Email Gateway (Aug 22 2022 at 12:25): Email Gateway (Aug 22 2022 at 12:25):From: Ken Kubota <mail@kenkubota.de>
Dear Ramana Kumar and List Members,
Thank you for your comment at
https://lists.cam.ac.uk/pipermail/cl-isabelle-users/2015-December/msg00061.html
concerning my contribution available at
https://lists.cam.ac.uk/pipermail/cl-isabelle-users/2015-December/msg00057.html
I would also like to thank other members for their comments, which have been
noted. As Ramana Kumar directly addresses the crucial question, I would like to
concentrate on and answer it in section 2 further below.

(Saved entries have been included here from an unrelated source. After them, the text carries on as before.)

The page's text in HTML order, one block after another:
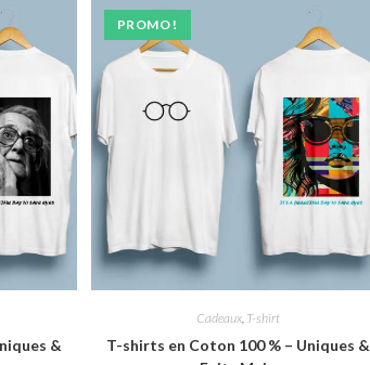
&
PROMO !
Cadeaux, T-shirt
T-shirts en Coton 100 % – Uniques &
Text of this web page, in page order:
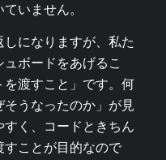
いません。
になりますが、私た
ボードをあげるこ
を渡すこと」です。何
うなったのか」が見
く、コードときちん
すことが目的なので
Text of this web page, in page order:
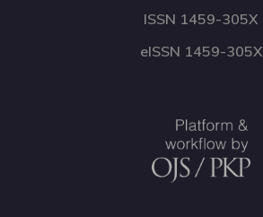
ISSN 1459-305X
eISSN 1459-305X
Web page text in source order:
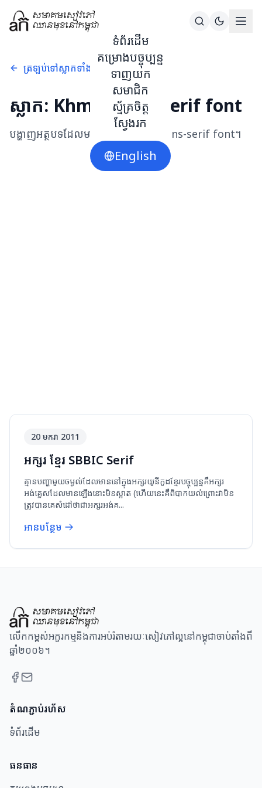
ទំព័រដើម
គម្រោងបច្ចុប្បន្ន
ទាញយក
សមាជិក
ស្ម័គ្រចិត្ត
ស្វែងរក
English
ត្រឡប់ទៅស្លាកទាំងអស់
ស្លាក: Khmer Sans-serif font
បង្ហាញអត្ថបទដែលមានស្លាកKhmer Sans-serif font។
20 មករា 2011
អក្សរ ខ្មែរ SBBIC Serif
គ្មានបញ្ហាមួយចម្ងល់ដែលមាននៅក្នុងអក្សរយូនីកូដខ្មែរបច្ចុប្បន្នគឺអក្សរ
អង់គ្លេសដែលមានឡើងនោះមិនស្អាត (ហើយនេះគឺពិបាកយល់ព្រោះវាមិន
ត្រូវបានគេសំដៅថាជាអក្សរអង់គ...
អានបន្ថែម
លើកកម្ពស់អក្ខរកម្មនិងការអប់រំតាមរយៈសៀវភៅល្អនៅកម្ពុជាចាប់តាំងពី
ឆ្នាំ២០០៦។
តំណភ្ជាប់រហ័ស
ទំព័រដើម
ធនធាន​

Syntactically, of course, in Paulson's claimed theorem 'proved_iff_proved_PfP'
> a <-> > PfP "a"
the right-hand side (PfP "a") is an object-language statement. We agree on this
point.
I refer to the meaning ("semantically"), since I am basically trying to
summarize the (incorrect) presentations of the proof by Andrews and Rautenberg,
in which neither the claimed lemma 'proved_iff_proved_PfP' nor an equivalent
lemma is proven, but is used as a rule implicitly or explicitly justified by
its meaning; for example, in Andrews' presentation from the statement of the
left-hand side (a) the statement of the right-hand side (PfP "a") is inferred
while giving an informal argument only ("since the wff Proof represents the
numerical relation Proof" [Andrews, 2002, p. 314 (7101)]), thus violating
Andrews' own strict formal (syntactic) standards. Therefore, I previously wrote
that "step 7101.4 has no syntactic justification" at
https://lists.cam.ac.uk/pipermail/cl-isabelle-users/2015-July/msg00170.html
The purpose of this passage about Andrews and Rautenberg is to show that the
presentations of the proof by both of them fail, as they do not prove the
claimed lemma 'proved_iff_proved_PfP' at all, although this would be a
necessary step.
So in order to verify whether Goedel's First Incompleteness Theorem can be
formally obtained, I suggest focusing on and proceeding to Paulson's
presentation discussed below.
Not only the right-hand side (PfP "a"), but also the left-hand side (a) is an
object-language statement, which in Q0 always have type 'o' (Boolean truth
values). Moreover, if the proposition 'a' has type 'o' (omicron), it cannot
have a second type "tm" (for term) unless this is identical with 'o', since in
Q0 all mathematical objects, including propositions (object-language
statements), have exactly and only one type. It is not possible in Q0 to assign
a second type to a mathematical object.
Furthermore, the type "tm" (for term) in Isabelle is intended for the notation,
which in Q0 is not part of the object language itself. The purpose of types in
Q0 is to categorize mathematical objects, but not their names. Obviously types
in Isabelle are used for non-mathematical purposes also.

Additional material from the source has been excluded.